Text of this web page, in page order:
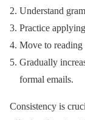
Understand
Practice
Move to reading
Gradually
formal emails.
Consistency is
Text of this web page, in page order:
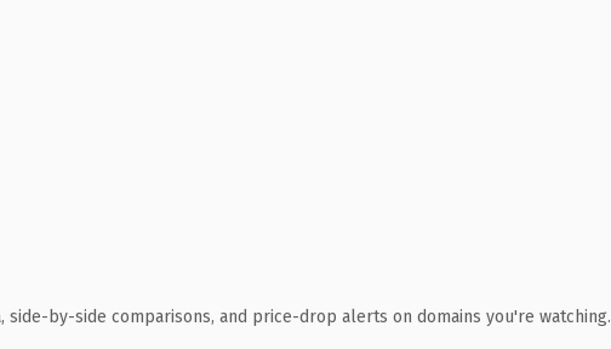
side-by-side comparisons, and price-drop alerts on domains you're watching.
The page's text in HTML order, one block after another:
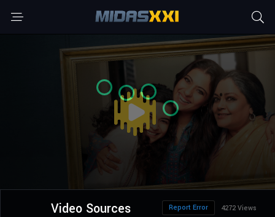
Video Sources 4272 Views
Report Error
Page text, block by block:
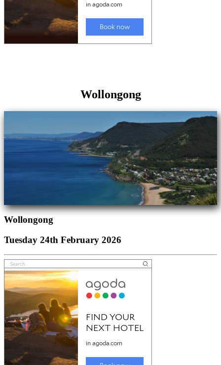
Wollongong
Wollongong
Tuesday 24th February 2026
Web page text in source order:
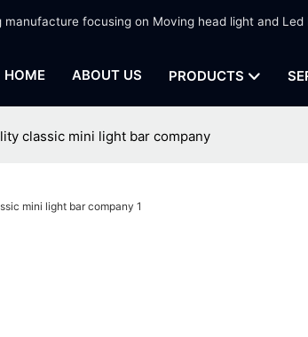
focusing on Moving head light and Led
HOME ABOUT US PRODUCTS
classic mini light bar company
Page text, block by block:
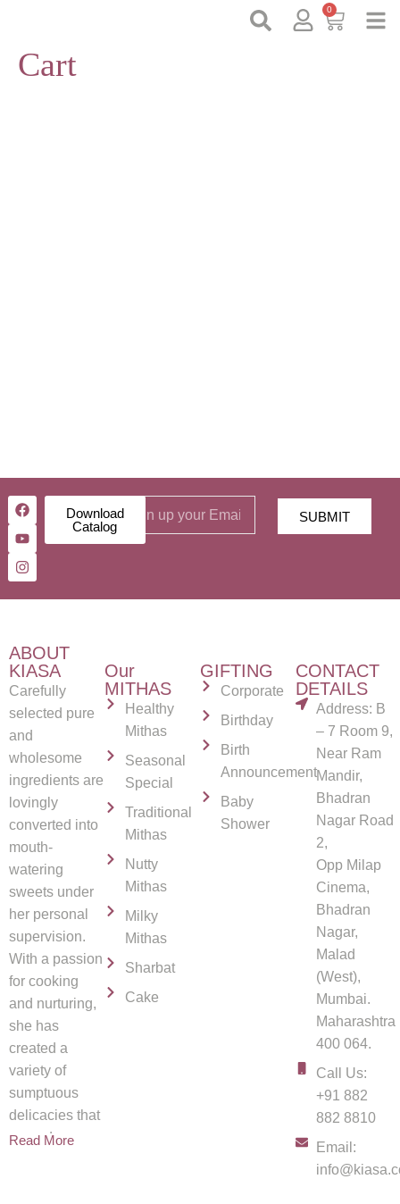
0
Cart
SUBMIT
Download
Catalog
ABOUT
KIASA
Carefully
selected pure
and
wholesome
ingredients are
lovingly
converted into
mouth-
watering
sweets under
her personal
supervision.
With a passion
for cooking
and nurturing,
she has
created a
variety of
sumptuous
delicacies that
spread
Read More
Our
MITHAS
Healthy
Mithas
Seasonal
Special
Traditional
Mithas
Nutty
Mithas
Milky
Mithas
Sharbat
Cake
GIFTING
Corporate
Birthday
Birth
Announcement
Baby
Shower
CONTACT
DETAILS
Address: B
– 7 Room 9,
Near Ram
Mandir,
Bhadran
Nagar Road
2,
Opp Milap
Cinema,
Bhadran
Nagar,
Malad
(West),
Mumbai.
Maharashtra
400 064.
Call Us:
+91 882
882 8810
Email:
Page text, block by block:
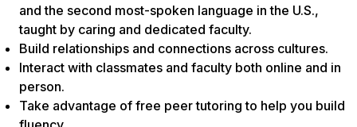
and the second most-spoken language in the U.S.,
taught by caring and dedicated faculty.
Build relationships and connections across cultures.
Interact with classmates and faculty both online and in
person.
Take advantage of free peer tutoring to help you build
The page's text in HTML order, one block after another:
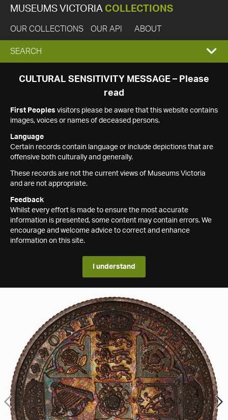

■ WHAT IS REQUIRED ■
Set down all the data again exactly as above, pictures excluded.

■ OUTPUT BELOW ■
Text of this web page, in page order:
Understand
Practice
Move to reading
Gradually
formal emails.
Consistency is
Text of this web page, in page order:
side-by-side comparisons, and price-drop alerts on domains you're watching.
The page's text in HTML order, one block after another:
Video Sources 4272 Views
Report Error
Page text, block by block:
Wollongong
Wollongong
Tuesday 24th February 2026
Web page text in source order:
focusing on Moving head light and Led
HOME ABOUT US PRODUCTS
classic mini light bar company
Page text, block by block:
0
Cart
SUBMIT
Download
Catalog
ABOUT
KIASA
Carefully
selected pure
and
wholesome
ingredients are
lovingly
converted into
mouth-
watering
sweets under
her personal
supervision.
With a passion
for cooking
and nurturing,
she has
created a
variety of
sumptuous
delicacies that
spread
Read More
Our
MITHAS
Healthy
Mithas
Seasonal
Special
Traditional
Mithas
Nutty
Mithas
Milky
Mithas
Sharbat
Cake
GIFTING
Corporate
Birthday
Birth
Announcement
Baby
Shower
CONTACT
DETAILS
Address: B
– 7 Room 9,
Near Ram
Mandir,
Bhadran
Nagar Road
2,
Opp Milap
Cinema,
Bhadran
Nagar,
Malad
(West),
Mumbai.
Maharashtra
400 064.
Call Us:
+91 882
882 8810
Email:
Page text, block by block:
and the second most-spoken language in the U.S.,
taught by caring and dedicated faculty.
Build relationships and connections across cultures.
Interact with classmates and faculty both online and in
person.
Take advantage of free peer tutoring to help you build
The page's text in HTML order, one block after another:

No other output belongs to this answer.